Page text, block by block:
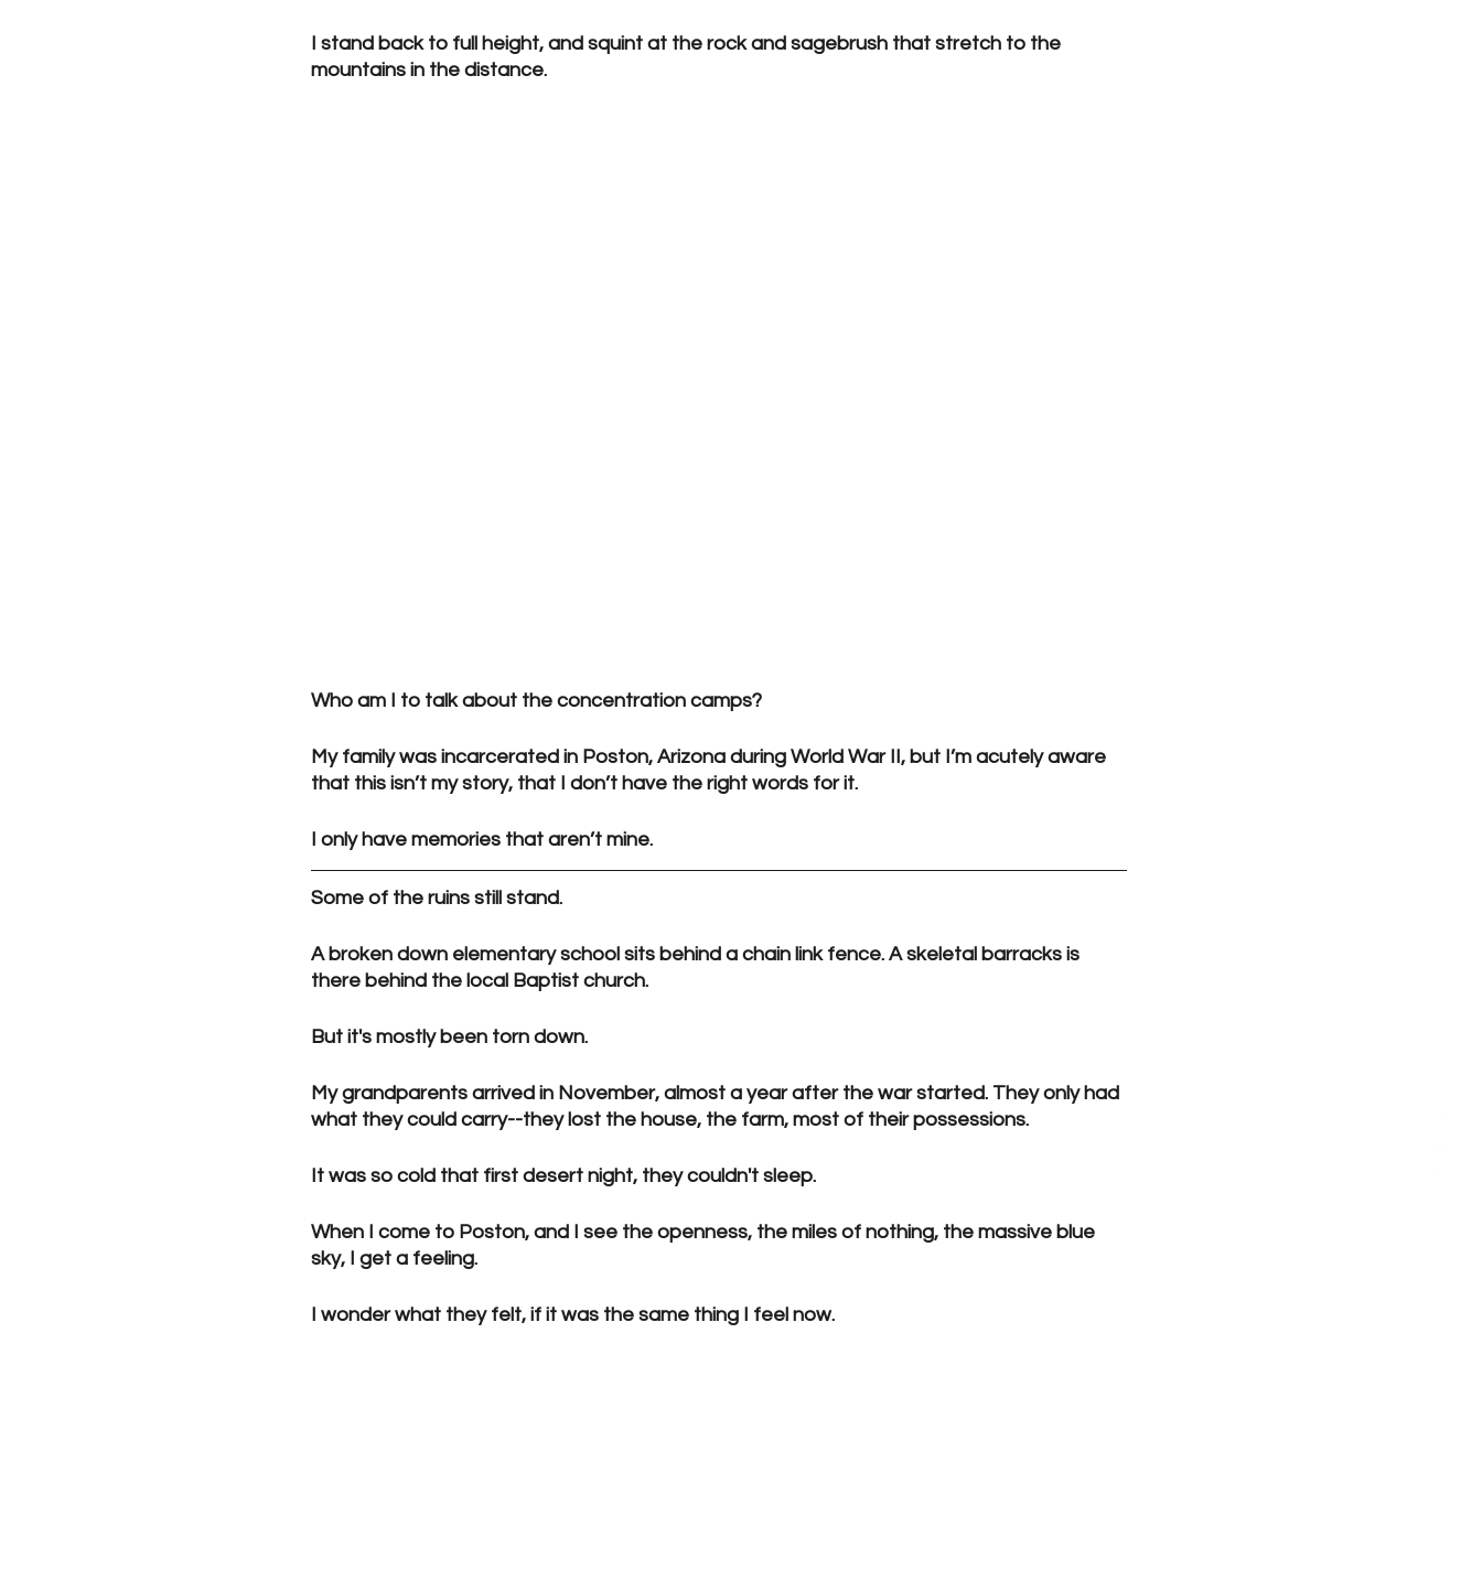
I stand back to full height, and squint at the rock and sagebrush that stretch to the
mountains in the distance.
Who am I to talk about the concentration camps?
My family was incarcerated in Poston, Arizona during World War II, but I’m acutely aware
that this isn’t my story, that I don’t have the right words for it.
I only have memories that aren’t mine.
Some of the ruins still stand.
A broken down elementary school sits behind a chain link fence. A skeletal barracks is
there behind the local Baptist church.
But it's mostly been torn down.
My grandparents arrived in November, almost a year after the war started. They only had
what they could carry--they lost the house, the farm, most of their possessions.
It was so cold that first desert night, they couldn't sleep.
When I come to Poston, and I see the openness, the miles of nothing, the massive blue
sky, I get a feeling.
I wonder what they felt, if it was the same thing I feel now.
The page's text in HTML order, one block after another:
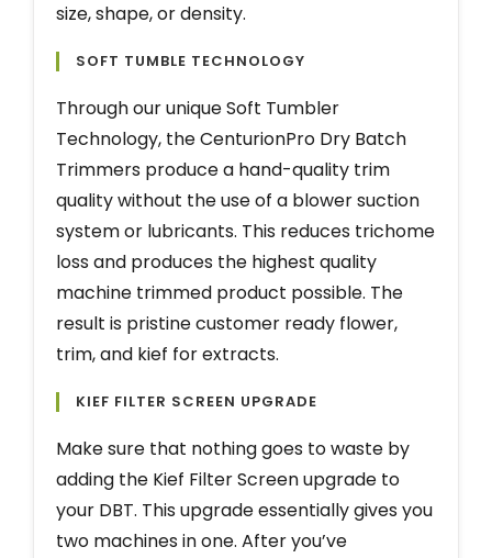
size, shape, or density.
SOFT TUMBLE TECHNOLOGY
Through our unique Soft Tumbler
Technology, the CenturionPro Dry Batch
Trimmers produce a hand-quality trim
quality without the use of a blower suction
system or lubricants. This reduces trichome
loss and produces the highest quality
machine trimmed product possible. The
result is pristine customer ready flower,
trim, and kief for extracts.
KIEF FILTER SCREEN UPGRADE
Make sure that nothing goes to waste by
adding the Kief Filter Screen upgrade to
your DBT. This upgrade essentially gives you
two machines in one. After you’ve
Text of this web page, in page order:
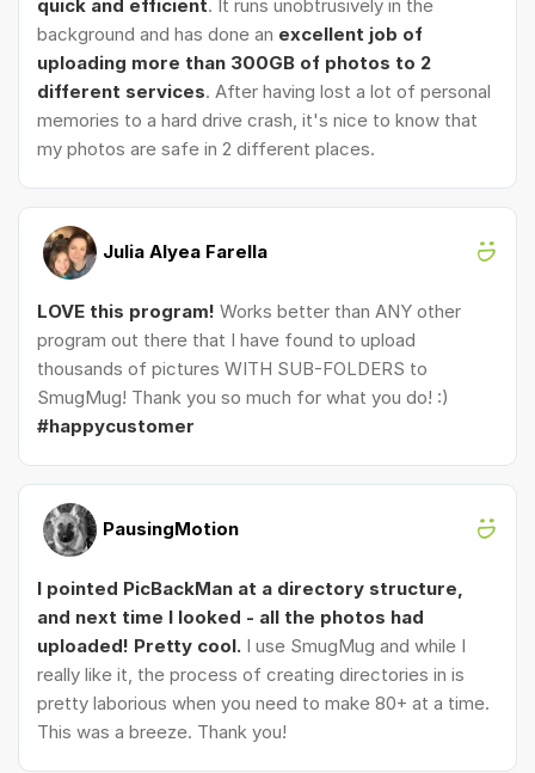
quick and efficient. It runs unobtrusively in the
background and has done an excellent job of
uploading more than 300GB of photos to 2
different services. After having lost a lot of personal
memories to a hard drive crash, it's nice to know that
my photos are safe in 2 different places.
Julia Alyea Farella
LOVE this program! Works better than ANY other
program out there that I have found to upload
thousands of pictures WITH SUB-FOLDERS to
SmugMug! Thank you so much for what you do! :)
#happycustomer
PausingMotion
I pointed PicBackMan at a directory structure,
and next time I looked - all the photos had
uploaded! Pretty cool. I use SmugMug and while I
really like it, the process of creating directories in is
pretty laborious when you need to make 80+ at a time.
This was a breeze. Thank you!
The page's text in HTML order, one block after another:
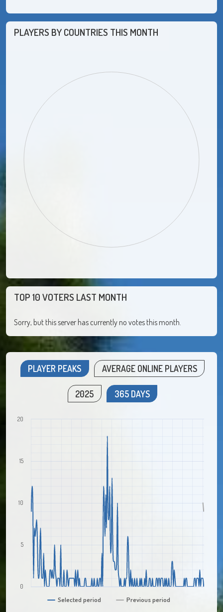
PLAYERS BY COUNTRIES THIS MONTH
TOP 10 VOTERS LAST MONTH
Sorry, but this server has currently no votes this month.
PLAYER PEAKS AVERAGE ONLINE PLAYERS
2025 365 DAYS
Selected period Previous period
0
5
10
15
20
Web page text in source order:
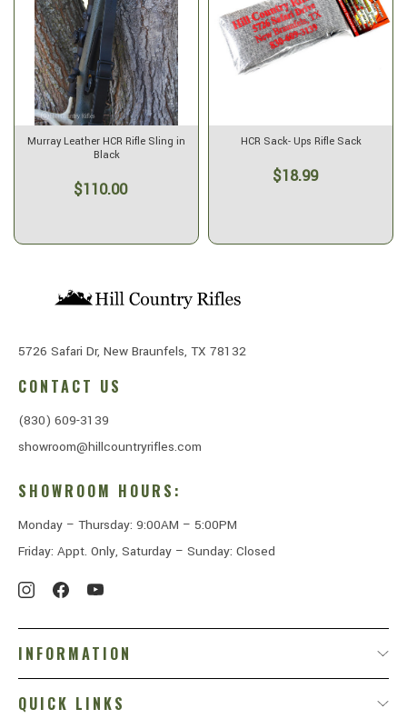
Murray Leather HCR Rifle Sling in
Black
$110.00
HCR Sack- Ups Rifle Sack
$18.99
5726 Safari Dr, New Braunfels, TX 78132
CONTACT US
(830) 609-3139
showroom@hillcountryrifles.com
SHOWROOM HOURS:
Monday – Thursday: 9:00AM – 5:00PM
Friday: Appt. Only, Saturday – Sunday: Closed
INFORMATION
QUICK LINKS
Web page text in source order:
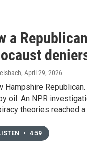
a
, April 29, 2026
Hampshire
oil. An NPR
theories reached
• 4:59
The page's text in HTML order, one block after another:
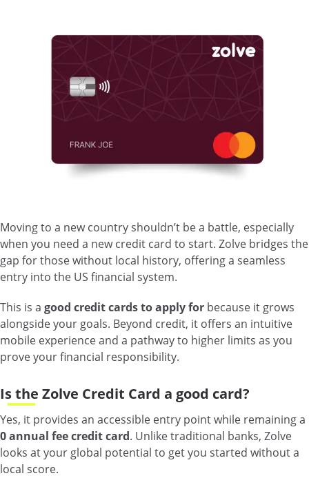
Moving to a new country shouldn’t be a battle, especially
when you need a new credit card to start. Zolve bridges the
gap for those without local history, offering a seamless
entry into the US financial system.
This is a good credit cards to apply for because it grows
alongside your goals. Beyond credit, it offers an intuitive
mobile experience and a pathway to higher limits as you
prove your financial responsibility.
Is the Zolve Credit Card a good card?
Yes, it provides an accessible entry point while remaining a
0 annual fee credit card. Unlike traditional banks, Zolve
looks at your global potential to get you started without a
local score.
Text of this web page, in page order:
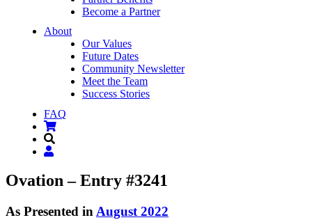
Become a Partner
About
Our Values
Future Dates
Community Newsletter
Meet the Team
Success Stories
FAQ
Ovation – Entry #3241
As Presented inAugust 2022
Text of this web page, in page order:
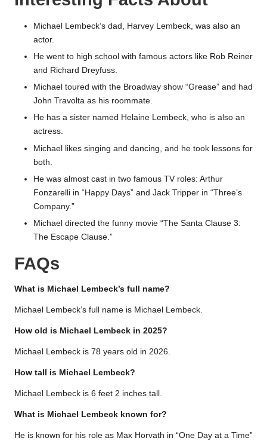
Michael Lembeck’s dad, Harvey Lembeck, was also an
actor.
He went to high school with famous actors like Rob Reiner
and Richard Dreyfuss.
Michael toured with the Broadway show “Grease” and had
John Travolta as his roommate.
He has a sister named Helaine Lembeck, who is also an
actress.
Michael likes singing and dancing, and he took lessons for
both.
He was almost cast in two famous TV roles: Arthur
Fonzarelli in “Happy Days” and Jack Tripper in “Three’s
Company.”
Michael directed the funny movie “The Santa Clause 3:
The Escape Clause.”
FAQs
What is Michael Lembeck’s full name?
Michael Lembeck’s full name is Michael Lembeck.
How old is Michael Lembeck in 2025?
Michael Lembeck is 78 years old in 2026.
How tall is Michael Lembeck?
Michael Lembeck is 6 feet 2 inches tall.
What is Michael Lembeck known for?
He is known for his role as Max Horvath in “One Day at a Time”
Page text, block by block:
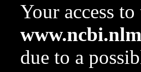
Your access
due to a
- - -
**Action item**
If a line in the material contains the word "quality", copy that line.

**Exercise result**
Trimmers produce a hand-quality trim
quality without the use of a blower suction
loss and produces the highest quality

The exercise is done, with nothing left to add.